# Thermal Conductivity of Diamond at 300 Kelvin

I am tried to calculate the Thermal Conductivity of Diamond at 300 K.
But in journals, it saying that Diamond having very high values of Thermal conductivity and at 300K its about 2000W/(mK).

But in my calculation, i m getting the value of Thermal Conductivity less than 100 W/(mK)…

I am giving the detailed input script of my Calculation.
Can U give me any suggestion of this mismatching between Theory, Experiment & Simulation.

# Sample LAMMPS input script for thermal conductivity of Diamond

units metal
variable T equal 300
variable V equal vol
variable dt equal 0.001
variable p equal 100 # correlation length
variable s equal 10 # sample interval
variable d equal \$p*\$s # dump interval

# convert from LAMMPS metal units to SI

variable kB equal 1.3806504e-23
variable eV2J equal 1.602177e-19
variable A2m equal 1.0e-10
variable ps2s equal 1.0e-12
variable convert equal {eV2J}*{eV2J}/{ps2s}/{A2m}

# setup problem

dimension 3
boundary p p p
lattice diamond 3.5626 orient x 1 0 0 orient y 0 1 0 orient z 0 0 1
region box block 0 5 0 5 0 5
create_box 1 box
create_atoms 1 box
mass 1 12.0107
pair_style tersoff
pair_coeff * * SiC.tersoff C
timestep \${dt}
thermo \$d

# equilibration and thermalization

velocity all create \$T 102486 mom yes rot yes dist gaussian
fix NVT all nvt temp \$T \$T 10 drag 0.2
run 8000

# thermal conductivity calculation, switch to NVE if desired

#unfix NVT
#fix NVE all nve

reset_timestep 0
compute myKE all ke/atom
compute myPE all pe/atom
compute myStress all stress/atom virial
compute flux all heat/flux myKE myPE myStress
variable Jx equal c_flux[1]/vol
variable Jy equal c_flux[2]/vol
variable Jz equal c_flux[3]/vol
fix JJ all ave/correlate \$s \$p d & c_flux[1] c_flux[2] c_flux[3] type auto file J0Jt.dat ave running variable scale equal {convert}/\${kB}/\$T/\$T/\$V*s*
{dt}
variable k11 equal trap(f_JJ[3]){scale} variable k22 equal trap(f_JJ[4])*{scale}
variable k33 equal trap(f_JJ[5])
\${scale}
thermo_style custom step temp v_Jx v_Jy v_Jz v_k11 v_k22 v_k33
run 100000
variable k equal (v_k11+v_k22+v_k33)/3.0
variable ndens equal count(all)/vol
print “average conductivity: \$k[W/mK] @ T K, {ndens} /A^3”

Many Thanks & Kind Regards

Siby

There are many number of reasons.

But first i want to ask if the paper you are referring to has calculated the thermal conductivity by MD simulations, or by experiments, or by theory???

Sagar

I referred papers which contain purely theoretical calculations,

Experimental calculations and MD simulation also…

Even though all these values are little bit varying according to the method and parameters used.

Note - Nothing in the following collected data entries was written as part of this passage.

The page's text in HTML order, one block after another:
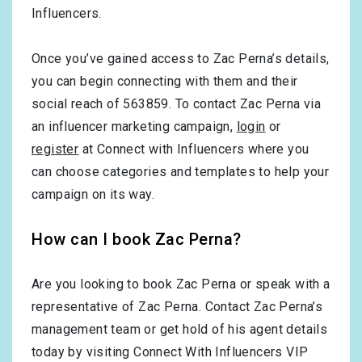
Influencers.
Once you’ve gained access to Zac Perna’s details,
you can begin connecting with them and their
social reach of 563859. To contact Zac Perna via
an influencer marketing campaign, login or
register at Connect with Influencers where you
can choose categories and templates to help your
campaign on its way.
How can I book Zac Perna?
Are you looking to book Zac Perna or speak with a
representative of Zac Perna. Contact Zac Perna’s
management team or get hold of his agent details
today by visiting Connect With Influencers VIP
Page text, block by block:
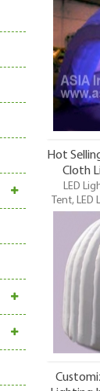
Tent,
one of
Hot
Cloth
LED
Tent, LED
Lighting
LED
funnest.
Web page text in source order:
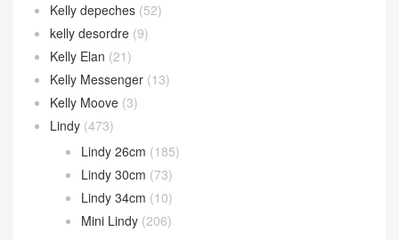
Kelly depeches (52)
kelly desordre (9)
Kelly Elan (21)
Kelly Messenger (13)
Kelly Moove (3)
Lindy (473)
Lindy 26cm (185)
Lindy 30cm (73)
Lindy 34cm (10)
Mini Lindy (206)
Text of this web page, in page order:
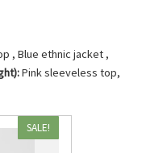
, Blue ethnic jacket ,
Pink sleeveless top,
SALE!
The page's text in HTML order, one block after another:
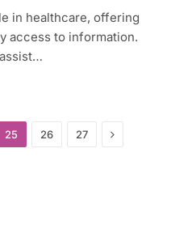
in healthcare, offering
access to information.
25 26 27 Next
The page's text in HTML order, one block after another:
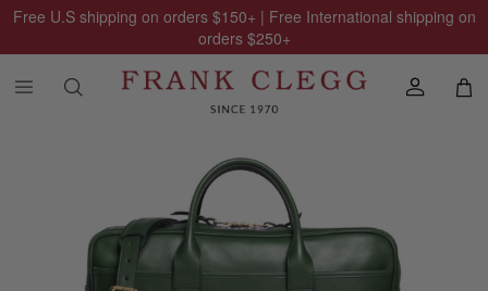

But all showing that diamond is a material which showing High Thermal Conductivity.

Response properties are in general not straightforward to compute and it could take many trial and error attempts to develop the expertise to handle such calculations. Gathering and looking at a bunch of papers is not enough (that, a librarian can do with no science degree but just a list of “matching keywords”). You need to apply the scientific method to your problem. Plain cut& paste from the examples directory won’t do it either. First, you need to identify a publication that has used EXACTLY the same forcefield you intend to apply via some MD simulations. If you can’t find it then switch your potential to one that has been tested in the lit (at least until you manage to learn the influence of all the other variables compromising the quality of your conductivity results). As your are trying to use the GK method you should be looking at understanding the shape of the correlation function and making sure that your sampling interval and correlation length do correspond to the morphology of the diamond one (were not taken from the Ar example). In solid systems, size effects could be the limiting step to computing properly the conductivity because of the phonon carriers. Ideally you would also want to use a secondary approach (any of the non-equilibrium techniques) to cross-validate your equilibrium calculations. The Lammps archives are another source of info and there have been past posts relating to your quest.
And so on…

Carlos

Nothng left to say for me, after Carlos’ comments.